A COMPARATIVE ANALYSIS OF OLD AND NEW
GENERATION BANKS
BY
KASUM, A. S.,
ABDULRAHEEM, A.
AND
OLANIYI, T. A.
DEPARTMENT OF ACCOUNTING AND FINANCE
UNIVERSITY OF ILORIN, ILORIN.
ABSTRACT
Banks provides financial services to individuals and organizations. Nigeria
being an essentially cash based economy, in term of transaction payment
system, left the bank with the problem of having to contend with huge
volume of transaction which directly translate to long queue for services of
banks. It now becomes one of the challenges for banks, to be able to manage
the time spent by customers in the banking hall to remain competitive.
The objective of the study is to evaluate the effect of queue efficiency on
customer perception and hence, patronage of banks.
Primary data were collected, through a well structured questionnaire that
were administered on customers of selected banks. The data captured in the
questionnaire, which are on perception of banks queue management
practice and consequent effects, were analysed using percentages, mean and
standard deviation, which then facilitated inferential statistical analysis
using chi-square and Z scores tests.
The study reveals that more time is spent in the old generation banks than it
is in new generation banks. It also showed that quick service delivery could
influence choice of banks by customers. Based on these, the study suggest
that old banks should improves on time management practices and new ones
sustain their current practice and not to take customers above their
capacity.
Background to The Study
Every relationship is a game and banker-customer relationship is not
an exception. The corporate objective of any bank which is maximization of
shareholders’ wealth can only be achieved if customers are retained and
satisfied. This is in line with Kotler’s (1999) perception that the key to
successful marketing of financial services is identification and packaging of
customers’ needs to their satisfaction.
The competition in Nigerian banking sector is getting more intense,
partly due to regulatory imperatives of universal banking and also due to
customers’ awareness of their rights. Bank customers have become
increasingly demanding, as they require high quality, low priced and
immediate service delivery. They want additional improvement of value
from their chosen banks (Olaniyi, 2004). Service delivery in banks is
personal, customers are either served immediately or join a queue (waiting
line) if the system is busy. A queue occurs where facilities are limited and
cannot satisfy demand made against them at a particular period. However,
most customers are not comfortable with waiting or queuing (Olaniyi, 2004).

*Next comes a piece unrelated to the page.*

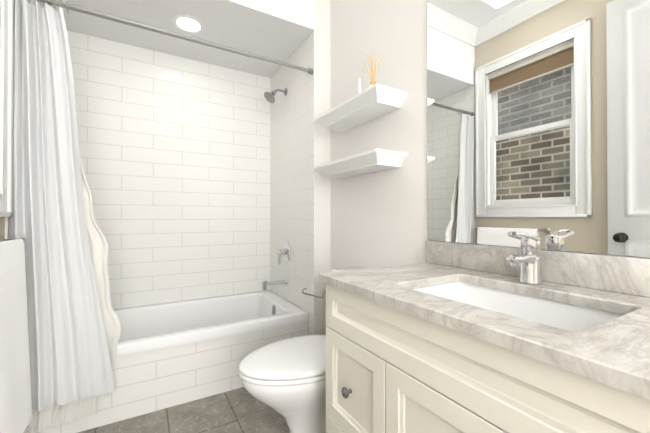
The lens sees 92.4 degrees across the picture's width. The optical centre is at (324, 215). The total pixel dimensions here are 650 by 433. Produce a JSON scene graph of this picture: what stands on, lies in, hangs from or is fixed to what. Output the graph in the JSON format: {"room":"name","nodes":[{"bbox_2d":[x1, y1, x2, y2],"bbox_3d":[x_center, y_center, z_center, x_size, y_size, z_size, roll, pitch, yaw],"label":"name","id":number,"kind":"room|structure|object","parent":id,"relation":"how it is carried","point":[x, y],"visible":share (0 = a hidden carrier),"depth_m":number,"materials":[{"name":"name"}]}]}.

The danger of keeping customers in a queue is that their waiting time may
amount to or could become a cost to them (i.e. bank customers). According
to Elegalam (1978), customers are prepared not to spend more cost of
waiting / queuing. The time wasted on the queue would have been
judiciously utilized elsewhere (the opportunity cost of time spent in
queuing).
Conceptual Issues
A queue for the purpose of this study is the aggregation of customer
awaiting a service function, it is an everyday occurrences and results when
the number of calling units exceed the number of available service center
(Olaniyi, 2004). These has become an integral of any service which refers to
the whole time from arrival of inputs to their departure.
The variants of queuing models that can be applied to address the
customers’ needs according to Ashley (2000) include a simple system,
multiple-channel system, constant service and limited population models.
A simple system is a single line and a single service system which
consists of items forming a single queue which is served by a single facility.
Other models are one queue multi-server system, multiple queue and multiserver system and of course multiple server single-queue system. On the
other hand the constant service time model provides service to customers
instead of experimental distributed times. The limited population model
provides a dependent relationship between the length of the queue and the
arrival rate.
The Queue Structure
Fig. 1
Input or
Source
Queue
Service
mechanism
Service unit
or exit
Customer selection, according to
Queue Discipline.
Source ; Olaniyi, T.A.(2004)
Queue Discipline
This involves priority rules by which customers are served. Barry and
Jay (1993) gave the following categories of queue discipline:
a)
Preemptive Priority: This is common in emergency situations and it
allows customers that arrive at any time to replace customers that are
being served e.g. in-patient treatment in hospitals.
b)
Non-Preemptive priority: Queue is arranged in such a way that item
with the highest priority in the system is served first and there is no
displacement of items in service. Such methods include:
i) FIFO (First-in-First Out): This method allows the first item to
enter the system to be served first.
i) LIFO (Last-in-First-Out): In this type the last item on
queue that enters the system is served first.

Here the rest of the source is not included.